**Your goal**
Whatever the records say, repeat them exactly as given.

---- Exercise data

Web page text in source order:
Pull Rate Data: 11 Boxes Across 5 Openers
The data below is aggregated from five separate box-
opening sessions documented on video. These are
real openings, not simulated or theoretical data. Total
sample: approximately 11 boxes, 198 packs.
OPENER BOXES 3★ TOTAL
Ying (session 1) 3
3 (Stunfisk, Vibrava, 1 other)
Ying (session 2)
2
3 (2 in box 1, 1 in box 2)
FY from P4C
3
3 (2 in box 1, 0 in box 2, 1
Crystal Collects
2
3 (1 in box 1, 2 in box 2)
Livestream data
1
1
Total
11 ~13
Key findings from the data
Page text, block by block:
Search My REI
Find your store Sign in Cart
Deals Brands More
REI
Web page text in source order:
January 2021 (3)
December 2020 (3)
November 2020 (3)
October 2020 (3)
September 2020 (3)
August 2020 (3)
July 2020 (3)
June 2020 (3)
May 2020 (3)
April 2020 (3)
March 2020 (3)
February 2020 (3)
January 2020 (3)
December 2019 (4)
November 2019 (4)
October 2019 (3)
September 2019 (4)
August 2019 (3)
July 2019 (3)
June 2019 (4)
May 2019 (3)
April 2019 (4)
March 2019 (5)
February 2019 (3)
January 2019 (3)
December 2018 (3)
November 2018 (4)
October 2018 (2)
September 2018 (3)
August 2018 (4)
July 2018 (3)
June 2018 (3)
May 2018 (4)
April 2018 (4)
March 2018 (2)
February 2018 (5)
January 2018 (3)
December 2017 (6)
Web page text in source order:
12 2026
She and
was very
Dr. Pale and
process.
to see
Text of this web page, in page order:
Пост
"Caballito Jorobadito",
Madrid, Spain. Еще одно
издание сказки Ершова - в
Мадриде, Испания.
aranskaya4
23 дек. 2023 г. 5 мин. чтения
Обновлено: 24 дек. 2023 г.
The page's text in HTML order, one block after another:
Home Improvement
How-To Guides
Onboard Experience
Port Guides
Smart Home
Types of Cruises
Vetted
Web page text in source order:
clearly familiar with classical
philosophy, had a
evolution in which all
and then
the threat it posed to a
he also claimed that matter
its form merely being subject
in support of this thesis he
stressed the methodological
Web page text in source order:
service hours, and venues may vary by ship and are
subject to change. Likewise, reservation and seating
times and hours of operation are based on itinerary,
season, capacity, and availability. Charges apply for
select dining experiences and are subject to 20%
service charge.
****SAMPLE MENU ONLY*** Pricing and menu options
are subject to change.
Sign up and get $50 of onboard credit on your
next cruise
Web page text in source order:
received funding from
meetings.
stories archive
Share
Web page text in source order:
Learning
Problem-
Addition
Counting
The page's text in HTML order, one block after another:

--------

**Task solution**
Web page text in source order:
Pull Rate Data: 11 Boxes Across 5 Openers
The data below is aggregated from five separate box-
opening sessions documented on video. These are
real openings, not simulated or theoretical data. Total
sample: approximately 11 boxes, 198 packs.
OPENER BOXES 3★ TOTAL
Ying (session 1) 3
3 (Stunfisk, Vibrava, 1 other)
Ying (session 2)
2
3 (2 in box 1, 1 in box 2)
FY from P4C
3
3 (2 in box 1, 0 in box 2, 1
Crystal Collects
2
3 (1 in box 1, 2 in box 2)
Livestream data
1
1
Total
11 ~13
Key findings from the data
Page text, block by block:
Search My REI
Find your store Sign in Cart
Deals Brands More
REI
Web page text in source order:
January 2021 (3)
December 2020 (3)
November 2020 (3)
October 2020 (3)
September 2020 (3)
August 2020 (3)
July 2020 (3)
June 2020 (3)
May 2020 (3)
April 2020 (3)
March 2020 (3)
February 2020 (3)
January 2020 (3)
December 2019 (4)
November 2019 (4)
October 2019 (3)
September 2019 (4)
August 2019 (3)
July 2019 (3)
June 2019 (4)
May 2019 (3)
April 2019 (4)
March 2019 (5)
February 2019 (3)
January 2019 (3)
December 2018 (3)
November 2018 (4)
October 2018 (2)
September 2018 (3)
August 2018 (4)
July 2018 (3)
June 2018 (3)
May 2018 (4)
April 2018 (4)
March 2018 (2)
February 2018 (5)
January 2018 (3)
December 2017 (6)
Web page text in source order:
12 2026
She and
was very
Dr. Pale and
process.
to see
Text of this web page, in page order:
Пост
"Caballito Jorobadito",
Madrid, Spain. Еще одно
издание сказки Ершова - в
Мадриде, Испания.
aranskaya4
23 дек. 2023 г. 5 мин. чтения
Обновлено: 24 дек. 2023 г.
The page's text in HTML order, one block after another:
Home Improvement
How-To Guides
Onboard Experience
Port Guides
Smart Home
Types of Cruises
Vetted
Web page text in source order:
clearly familiar with classical
philosophy, had a
evolution in which all
and then
the threat it posed to a
he also claimed that matter
its form merely being subject
in support of this thesis he
stressed the methodological
Web page text in source order:
service hours, and venues may vary by ship and are
subject to change. Likewise, reservation and seating
times and hours of operation are based on itinerary,
season, capacity, and availability. Charges apply for
select dining experiences and are subject to 20%
service charge.
****SAMPLE MENU ONLY*** Pricing and menu options
are subject to change.
Sign up and get $50 of onboard credit on your
next cruise
Web page text in source order:
received funding from
meetings.
stories archive
Share
Web page text in source order:
Learning
Problem-
Addition
Counting
The page's text in HTML order, one block after another:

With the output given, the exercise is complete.